PROBLEM.
In the entries below, count each line holding the word "been". Answer with the total alone.

DATA EXTRACT.
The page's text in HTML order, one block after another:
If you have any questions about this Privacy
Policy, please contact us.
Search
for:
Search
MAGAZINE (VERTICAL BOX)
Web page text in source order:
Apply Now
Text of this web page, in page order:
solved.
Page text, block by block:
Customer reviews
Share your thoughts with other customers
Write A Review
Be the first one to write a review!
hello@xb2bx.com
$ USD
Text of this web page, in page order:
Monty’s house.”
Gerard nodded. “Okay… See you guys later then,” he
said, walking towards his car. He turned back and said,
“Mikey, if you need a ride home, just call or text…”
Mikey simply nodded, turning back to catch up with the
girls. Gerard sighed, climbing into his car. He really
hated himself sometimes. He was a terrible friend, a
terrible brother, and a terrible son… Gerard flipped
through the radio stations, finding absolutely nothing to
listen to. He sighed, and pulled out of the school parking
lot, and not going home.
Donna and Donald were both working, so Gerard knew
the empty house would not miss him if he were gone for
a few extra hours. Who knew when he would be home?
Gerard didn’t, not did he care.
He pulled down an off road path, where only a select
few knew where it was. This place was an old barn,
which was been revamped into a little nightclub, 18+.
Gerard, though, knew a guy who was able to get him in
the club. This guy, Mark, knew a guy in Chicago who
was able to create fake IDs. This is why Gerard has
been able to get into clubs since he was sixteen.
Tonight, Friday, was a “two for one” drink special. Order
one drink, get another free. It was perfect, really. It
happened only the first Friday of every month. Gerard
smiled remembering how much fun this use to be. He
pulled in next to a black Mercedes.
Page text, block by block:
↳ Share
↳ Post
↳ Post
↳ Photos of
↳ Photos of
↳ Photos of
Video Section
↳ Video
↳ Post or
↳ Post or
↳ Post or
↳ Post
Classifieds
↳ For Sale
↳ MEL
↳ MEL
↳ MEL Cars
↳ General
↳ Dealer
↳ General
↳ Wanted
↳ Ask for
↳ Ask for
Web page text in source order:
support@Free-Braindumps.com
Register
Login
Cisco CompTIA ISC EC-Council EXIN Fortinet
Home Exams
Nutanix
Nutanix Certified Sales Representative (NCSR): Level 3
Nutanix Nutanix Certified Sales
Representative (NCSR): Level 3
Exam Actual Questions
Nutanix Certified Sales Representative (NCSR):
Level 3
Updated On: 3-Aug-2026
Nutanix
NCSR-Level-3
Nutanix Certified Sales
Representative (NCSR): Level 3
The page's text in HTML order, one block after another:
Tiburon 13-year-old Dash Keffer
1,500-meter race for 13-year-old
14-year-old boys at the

ANSWER FOR THIS EXERCISE.
2